Todd Petty

Coaching career (HC unless noted)
- 2008–2022: Texas Tech

Head coaching record
- Overall: 244–117

= Todd Petty =

American tennis coach

Todd Petty is an American tennis coach. He served as the head coach of Texas Tech Red Raiders women's tennis team. from 2008 to 2022. He replaced Cari Groce prior to the 2008–09 season. Petty finished his eleventh season in charge of the Texas Tech ladies' tennis program where he has guided the Lady Raiders to public unmistakable quality behind three Big 12 ordinary season titles, the program's first Big 12 competition title, five 20 or more win seasons, four NCAA Sweet 16 appearances and two NCAA Elite Eight offers. In 2019, he was raised to Director of Tennis at Texas Tech, instructing the ladies' group and regulating the men's tennis program too.

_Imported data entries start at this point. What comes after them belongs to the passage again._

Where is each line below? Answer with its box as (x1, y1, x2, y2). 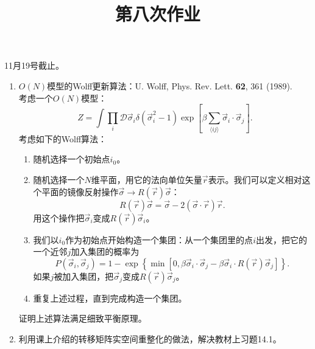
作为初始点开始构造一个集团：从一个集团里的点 (65, 233, 253, 246)
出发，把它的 (255, 233, 307, 246)
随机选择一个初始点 (33, 153, 110, 165)
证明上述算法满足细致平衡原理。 (18, 312, 147, 325)
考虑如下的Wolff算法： (18, 132, 107, 145)
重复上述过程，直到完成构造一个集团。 (33, 291, 187, 304)
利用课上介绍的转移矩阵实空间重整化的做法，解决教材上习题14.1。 (18, 332, 281, 345)
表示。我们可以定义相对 (208, 173, 302, 185)

Petty is a three-time Big 12 Coach of the Year (2011, 2012, 2017) and three-time Wilson/ITA Texas Region Coach of the Year (2012, 2016, 2017). He has driven Texas Tech to program-long dash of eight-straight NCAA Tournament offers, and the Lady Raiders have scored an Oracle/ITA Top 25 last positioning during six of the last eight seasons.

Under his tutelage, the Lady Raiders completed the season in the Top 10 of every two of the last three seasons and came to as high as No. 5 in the nation.

Petty has 208 wins and a .695 prevailing upon rate his 11 seasons. Following the 2017 season, Petty outperformed Harrison "Mickey" Bowes vocation win all out of 156 wins (1980-89).

In July 2022, Petty resigned suddenly from the Texas Tech tennis program. It is unclear as to the circumstances surrounding his departure. Petty no longer coaches tennis professionally.